Lo miró con desdén como si el NYNEX[12] fuera responsable de las náuseas y del dolor sofocante de cabeza, con flashes de luz que estallaban detrás de sus párpados.

Finalmente se puso de pie y cogió el auricular a la cuarta llamada.

—¿Hola?

Le contestó el eco vacío de un enlace unicom de radio a teléfono.

Luego una voz. Quizá.

Una risa. Quizá.

Un enorme estruendo. Un click. Silencio.

No había tono. Sólo silencio, arropado por las olas que embestían contra sus oídos.

—¿Hola? ¿Hola?…

Había colgado el receptor y retornado al diván, observando la lluvia nocturna, el cornejo que se doblaba y enderezaba con el viento de la tormenta de verano. Se había vuelto a dormir. Hasta que el teléfono sonó otra vez, media hora más tarde, con la noticia de que el Lear Nueve Charlie Juliet se había estrellado cuando se acercaba a su destino, causando la muerte de su marido y del joven Tim Randolph.

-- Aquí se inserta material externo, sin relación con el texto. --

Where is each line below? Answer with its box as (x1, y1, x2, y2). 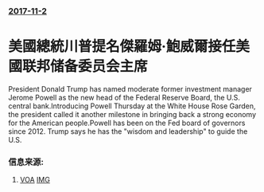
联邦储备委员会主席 (22, 57, 149, 76)
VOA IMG (19, 175, 50, 185)
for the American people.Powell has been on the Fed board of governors (8, 118, 246, 127)
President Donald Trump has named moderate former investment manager (8, 84, 253, 93)
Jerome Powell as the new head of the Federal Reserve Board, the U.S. (8, 92, 241, 102)
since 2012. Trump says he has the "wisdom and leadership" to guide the (8, 126, 248, 136)
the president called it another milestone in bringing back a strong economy (8, 109, 257, 119)
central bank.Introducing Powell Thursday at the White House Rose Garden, (8, 101, 256, 111)
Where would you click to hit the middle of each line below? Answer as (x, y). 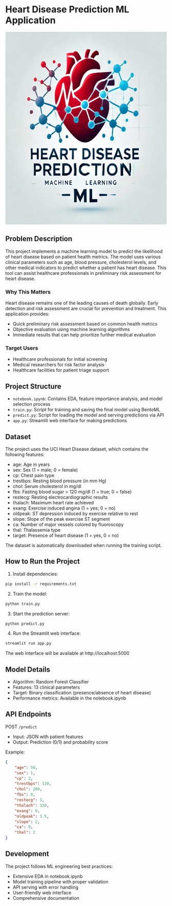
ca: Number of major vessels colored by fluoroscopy (68, 524)
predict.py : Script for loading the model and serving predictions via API (88, 415)
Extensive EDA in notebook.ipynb (48, 876)
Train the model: (30, 594)
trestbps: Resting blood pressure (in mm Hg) (59, 481)
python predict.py (25, 624)
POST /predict (21, 726)
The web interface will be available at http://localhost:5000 (67, 653)

Entonces, en aquella mañana gris, Percey Rachel Clay supo que la misteriosa llamada de la noche pasada era de su marido. Ron Talbot, quien tuvo la valentía de llamarla y darle la noticia del accidente, le explicó que poco antes de que el Lear explotara le había pasado una llamada.

La risa de Ed…

—¿Hola? ¿Hola?

Percey destapó la botella y tomó un trago. Recordó el día ventoso, años atrás, cuando ella y Ed habían volado en un Cessna 180 equipado con pontones hacia Red Lake, Ontario, aterrizando con cerca de 170 litros de combustible en el tanque. Celebraron la llegada tomando una botella de whisky canadiense sin etiqueta, que acabó provocándoles la resaca más tremenda de sus vidas. El recuerdo le hizo saltar lágrimas, como antes lo había hecho el dolor.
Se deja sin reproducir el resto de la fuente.